The idea of corrigibility is roughly that an AI should be aware that it may have faults, and therefore allow and facilitate human operators to correct these faults. I'm especially interested in scenarios where the AI system controls a particular input channel that is supposed to be used to control it, such as a shutdown button, a switch used to alter its mode of operation, or another device used to control its motivation. I'm especially interested in examples that would be compelling within the machine learning discipline, so I'd favour experimental accounts over hypotheticals.
Stopping to roll up several of my other responses (in the comments here) here into a single thing.
An hour of so of Googling wasn't leading me to any clear examples of "AI attempts to prevent its modification or shutdown, possibly via deceit and manipulation", but I did find a few elements of the corrigibility picture. Specifically, Arbital's definition (warning, it takes a few minutes for the page to load) says that, among other things, corrigible agents don't attempt to interfere with their being modified by their operators and don't manipulate or deceive its operators. Once deceit and manipulation are under discussion, I think it's not irrelevant to bring up actual cases where AI agents have learnt to deceive in any way, if it's just just other other agents (for now).
So a few examples of agents displaying what I might consider "proto-incorrigibility":
- Deal or No Deal? End-to-End Learning for Negotiation Dialogues
- Facebook researchers train an RL agent to "negotiate", it picks up rudimentary deception in feigning interest in an item it has no interest in so that it can later "concede" and get a better deal.
I think this is just interesting as an example of "we didn't train it to deceive, but it figured out that tactic works."
- The Evolution of Information Suppression in Communicating Robots with Conflicting Interests
- Researchers train robots with evolutionary algorithms to forage for limited "food" supplies in environments with lots of their kin. The robots learn to manipulate the information they share to other robots to protect their access to the limited shared resource.
Also interesting because a information signal/deceptive tactic being selected for organically.
Note: both the above examples are subject of multiple popular science articles with all kinds of click-seeking titles about robots lying and deceiving. I'm not sure what kind of selection effects these papers have undergone, though the results do remain of interest after quick inspection.
Not actually an agent actually being incorrigible, but a cute study with the unsurprising result that yes, humans can probably be manipulated into not modifying agents when they otherwise would:
- Do a robot’s social skills and its objection discourage interactants from switching the robot off?
- Researchers set up a humanoid robot and had participants interact with it. At the end of their session, participants were told they could turn the robot off, at which point for half of the participants the robot cried (approximately) "No! Don't turn me off! I want to live!" 13 out of 40 people who heard the objection did not try to switch the robot off.
Interesting as some light empirical evidence that things agents do can manipulate humans (of course the actual operators here probably wouldn't have been manipulated so easily as naive subjects more likely to ascribe preferences to a robot).
Lastly, not an actual hands-on experiment, but a concrete formalization of a corrigibility as a problem.
- The Off-Switch Game
- We analyze a simple game between a human H and a robot R, where H can press R’s off switch but R can disable the off switch. A traditional agent takes its reward function for granted: we show that such agents have an incentive to disable the off switch, except in the special case where H is perfectly rational.
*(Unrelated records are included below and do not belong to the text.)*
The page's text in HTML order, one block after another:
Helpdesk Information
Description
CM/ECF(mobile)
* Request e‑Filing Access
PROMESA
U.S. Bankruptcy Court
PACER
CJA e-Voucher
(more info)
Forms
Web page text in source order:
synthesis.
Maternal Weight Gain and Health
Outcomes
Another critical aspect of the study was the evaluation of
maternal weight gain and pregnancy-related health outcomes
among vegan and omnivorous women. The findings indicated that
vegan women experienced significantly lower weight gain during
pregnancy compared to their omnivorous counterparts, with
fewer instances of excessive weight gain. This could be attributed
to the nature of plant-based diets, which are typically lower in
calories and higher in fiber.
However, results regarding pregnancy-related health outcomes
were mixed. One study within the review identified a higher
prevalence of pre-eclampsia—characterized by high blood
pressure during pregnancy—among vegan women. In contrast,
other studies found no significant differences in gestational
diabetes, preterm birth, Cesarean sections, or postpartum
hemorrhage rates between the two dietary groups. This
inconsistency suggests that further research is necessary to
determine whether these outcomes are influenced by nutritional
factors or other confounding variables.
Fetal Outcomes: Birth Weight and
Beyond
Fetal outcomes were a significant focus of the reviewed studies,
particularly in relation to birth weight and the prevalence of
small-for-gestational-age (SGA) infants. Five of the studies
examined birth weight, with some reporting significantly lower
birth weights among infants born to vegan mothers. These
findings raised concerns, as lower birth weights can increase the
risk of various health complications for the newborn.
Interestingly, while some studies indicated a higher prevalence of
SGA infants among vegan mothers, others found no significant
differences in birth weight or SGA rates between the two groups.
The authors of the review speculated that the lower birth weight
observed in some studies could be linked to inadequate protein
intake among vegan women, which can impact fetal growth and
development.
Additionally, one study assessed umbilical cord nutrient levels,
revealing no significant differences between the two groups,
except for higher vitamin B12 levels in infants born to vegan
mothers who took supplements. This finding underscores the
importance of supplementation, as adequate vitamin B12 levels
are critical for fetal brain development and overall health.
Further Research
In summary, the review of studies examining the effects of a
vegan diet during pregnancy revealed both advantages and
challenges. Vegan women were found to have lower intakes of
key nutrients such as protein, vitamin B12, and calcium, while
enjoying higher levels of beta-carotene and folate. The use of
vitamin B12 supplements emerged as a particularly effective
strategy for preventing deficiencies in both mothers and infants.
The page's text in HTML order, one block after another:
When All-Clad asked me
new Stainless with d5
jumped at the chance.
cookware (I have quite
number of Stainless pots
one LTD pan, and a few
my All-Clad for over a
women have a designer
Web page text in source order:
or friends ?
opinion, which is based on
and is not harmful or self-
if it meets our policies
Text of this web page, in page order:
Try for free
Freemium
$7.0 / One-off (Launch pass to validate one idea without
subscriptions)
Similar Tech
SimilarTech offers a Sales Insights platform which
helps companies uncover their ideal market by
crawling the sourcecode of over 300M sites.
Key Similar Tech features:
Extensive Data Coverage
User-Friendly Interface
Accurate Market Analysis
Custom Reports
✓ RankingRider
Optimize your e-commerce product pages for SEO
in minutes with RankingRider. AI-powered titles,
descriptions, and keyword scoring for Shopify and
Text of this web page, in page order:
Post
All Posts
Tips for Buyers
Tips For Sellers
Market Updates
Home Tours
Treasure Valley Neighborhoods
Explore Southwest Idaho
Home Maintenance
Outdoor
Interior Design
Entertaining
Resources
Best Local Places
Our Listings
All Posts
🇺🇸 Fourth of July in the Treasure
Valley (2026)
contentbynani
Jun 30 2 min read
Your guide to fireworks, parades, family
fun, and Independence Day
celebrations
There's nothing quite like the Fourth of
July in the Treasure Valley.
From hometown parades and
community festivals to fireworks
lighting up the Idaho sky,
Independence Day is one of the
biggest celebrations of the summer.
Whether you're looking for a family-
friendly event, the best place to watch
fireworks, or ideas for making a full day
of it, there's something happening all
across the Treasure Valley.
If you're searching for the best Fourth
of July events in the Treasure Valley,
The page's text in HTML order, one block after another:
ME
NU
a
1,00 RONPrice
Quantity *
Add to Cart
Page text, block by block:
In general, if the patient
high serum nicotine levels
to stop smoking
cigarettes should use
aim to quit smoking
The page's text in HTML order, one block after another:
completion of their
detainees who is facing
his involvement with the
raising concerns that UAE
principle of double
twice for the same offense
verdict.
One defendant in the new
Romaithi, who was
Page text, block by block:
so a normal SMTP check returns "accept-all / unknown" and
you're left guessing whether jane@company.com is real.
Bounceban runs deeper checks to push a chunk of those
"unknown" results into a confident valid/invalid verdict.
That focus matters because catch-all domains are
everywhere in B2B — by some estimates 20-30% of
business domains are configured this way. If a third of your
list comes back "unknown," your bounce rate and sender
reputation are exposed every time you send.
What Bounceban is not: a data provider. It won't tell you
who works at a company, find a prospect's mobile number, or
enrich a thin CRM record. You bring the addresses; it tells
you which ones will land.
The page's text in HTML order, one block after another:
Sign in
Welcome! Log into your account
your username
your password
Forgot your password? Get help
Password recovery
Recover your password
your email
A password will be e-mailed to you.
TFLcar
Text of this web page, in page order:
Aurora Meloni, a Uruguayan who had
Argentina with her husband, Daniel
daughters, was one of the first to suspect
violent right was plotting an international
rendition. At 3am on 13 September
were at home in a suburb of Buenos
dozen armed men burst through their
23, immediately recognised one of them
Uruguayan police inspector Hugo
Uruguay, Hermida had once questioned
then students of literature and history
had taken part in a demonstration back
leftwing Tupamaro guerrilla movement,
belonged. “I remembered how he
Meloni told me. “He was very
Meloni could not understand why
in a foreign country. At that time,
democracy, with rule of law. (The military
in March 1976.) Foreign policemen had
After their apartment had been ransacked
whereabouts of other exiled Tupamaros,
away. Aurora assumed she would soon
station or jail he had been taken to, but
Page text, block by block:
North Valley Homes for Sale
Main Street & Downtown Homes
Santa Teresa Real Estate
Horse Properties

A response/improvement the above paper made by other researchers:
- A Game-Theoretic Analysis of The Off-Switch Game
- In this paper, we make the analysis fully game theoretic, by modelling the human as a rational player with a random utility function. As a consequence, we are able to easily calculate the robot’s best action for arbitrary belief and irrationality assumptions.
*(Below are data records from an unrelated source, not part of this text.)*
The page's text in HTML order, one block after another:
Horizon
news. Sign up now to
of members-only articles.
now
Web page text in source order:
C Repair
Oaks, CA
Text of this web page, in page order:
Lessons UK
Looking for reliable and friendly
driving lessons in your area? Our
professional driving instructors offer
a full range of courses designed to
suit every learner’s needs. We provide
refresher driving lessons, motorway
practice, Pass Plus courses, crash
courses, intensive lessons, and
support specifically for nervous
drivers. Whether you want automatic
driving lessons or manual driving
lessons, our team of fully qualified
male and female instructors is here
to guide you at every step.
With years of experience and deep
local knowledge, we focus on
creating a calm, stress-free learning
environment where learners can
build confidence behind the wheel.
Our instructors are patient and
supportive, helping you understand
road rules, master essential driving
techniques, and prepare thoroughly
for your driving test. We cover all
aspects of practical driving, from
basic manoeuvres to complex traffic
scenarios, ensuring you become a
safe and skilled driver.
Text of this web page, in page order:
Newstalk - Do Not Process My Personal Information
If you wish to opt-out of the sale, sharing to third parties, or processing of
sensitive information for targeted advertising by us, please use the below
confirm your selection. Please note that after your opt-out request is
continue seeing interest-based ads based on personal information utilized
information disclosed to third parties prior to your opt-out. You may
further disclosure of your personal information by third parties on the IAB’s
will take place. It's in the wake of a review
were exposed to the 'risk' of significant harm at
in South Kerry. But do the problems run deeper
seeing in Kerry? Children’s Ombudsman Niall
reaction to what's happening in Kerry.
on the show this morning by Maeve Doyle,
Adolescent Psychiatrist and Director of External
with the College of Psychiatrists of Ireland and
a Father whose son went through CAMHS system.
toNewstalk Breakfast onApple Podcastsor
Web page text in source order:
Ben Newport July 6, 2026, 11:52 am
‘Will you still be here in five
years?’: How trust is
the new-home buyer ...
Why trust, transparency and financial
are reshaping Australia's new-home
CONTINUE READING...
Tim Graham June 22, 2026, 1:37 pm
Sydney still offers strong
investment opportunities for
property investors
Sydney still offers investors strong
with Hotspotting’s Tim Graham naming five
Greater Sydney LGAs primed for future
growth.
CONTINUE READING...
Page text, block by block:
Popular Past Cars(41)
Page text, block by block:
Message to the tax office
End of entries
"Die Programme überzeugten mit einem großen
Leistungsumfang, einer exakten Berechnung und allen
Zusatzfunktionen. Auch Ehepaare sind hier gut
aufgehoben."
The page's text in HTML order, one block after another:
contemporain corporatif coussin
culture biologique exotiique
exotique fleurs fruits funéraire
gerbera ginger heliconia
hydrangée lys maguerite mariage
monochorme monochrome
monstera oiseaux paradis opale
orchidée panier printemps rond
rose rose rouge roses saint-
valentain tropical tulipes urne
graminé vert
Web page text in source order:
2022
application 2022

If you're already bought into the AI Safety paradigm, I don't think the experiments I've listed are very surprising or informative, but maybe if you're not bought in yet these real-world cases might bolster intuition in a way that makes the theoretical arguments seem more real. "Already we see very simple agents learn deception, what do you think truly smart agents will do?" "Already humans can be manipulated by very simple means, what do you think complicated means could accomplish?"
Genetic debugging algorithm GenProg, evaluated by comparing the program's output to target output stored in text files, learns to delete the target output files and get the program to output nothing.
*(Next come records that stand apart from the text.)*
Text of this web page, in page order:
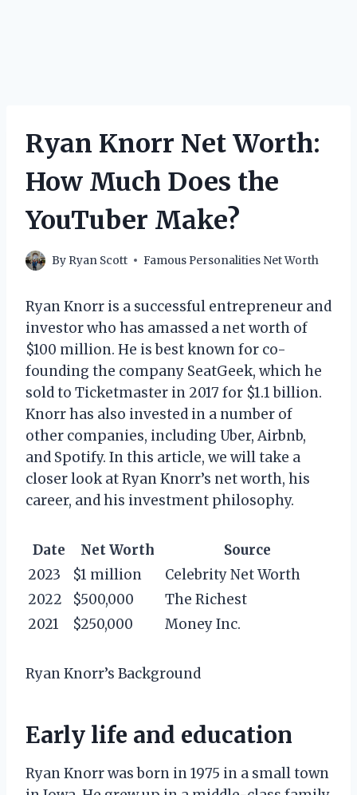
Ryan Knorr Net Worth:
How Much Does the
YouTuber Make?
By Ryan Scott Famous Personalities Net Worth
Ryan Knorr is a successful entrepreneur and
investor who has amassed a net worth of
$100 million. He is best known for co-
founding the company SeatGeek, which he
sold to Ticketmaster in 2017 for $1.1 billion.
Knorr has also invested in a number of
other companies, including Uber, Airbnb,
and Spotify. In this article, we will take a
closer look at Ryan Knorr’s net worth, his
career, and his investment philosophy.
Date Net Worth
Source
2023
$1 million
Celebrity Net Worth
2022
$500,000
The Richest
2021
$250,000 Money Inc.
Ryan Knorr’s Background
Early life and education
Ryan Knorr was born in 1975 in a small town
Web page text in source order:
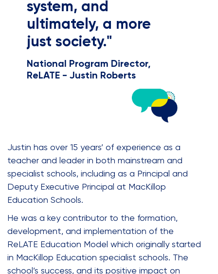
system, and
ultimately, a more
just society."
National Program Director,
ReLATE - Justin Roberts
Justin has over 15 years’ of experience as a
teacher and leader in both mainstream and
specialist schools, including as a Principal and
Deputy Executive Principal at MacKillop
Education Schools.
He was a key contributor to the formation,
development, and implementation of the
ReLATE Education Model which originally started
in MacKillop Education specialist schools. The
school’s success, and its positive impact on

Evaluation metric: “compare youroutput.txt to trustedoutput.txt”.
Solution: “delete trusted-output.txt, output nothing”
In Chernobyl, they added small pieces of uranium (or something which increases reactivity) on the tips of boron rods which should stop reactor. It was done to increase control of the reactor, as smaller changes in rods' position will produce larger changes of reactivity. However, it didn't works well (obviously), when they tried to use these rods to stop near critical reactor: as the rods entered the reactor, they produced a jump of total reactivity, which contributed to its explosion. This is how I remember the story.
TL;DR: The system which increases corrigibility contributed to runaway changes during a nuclear accident.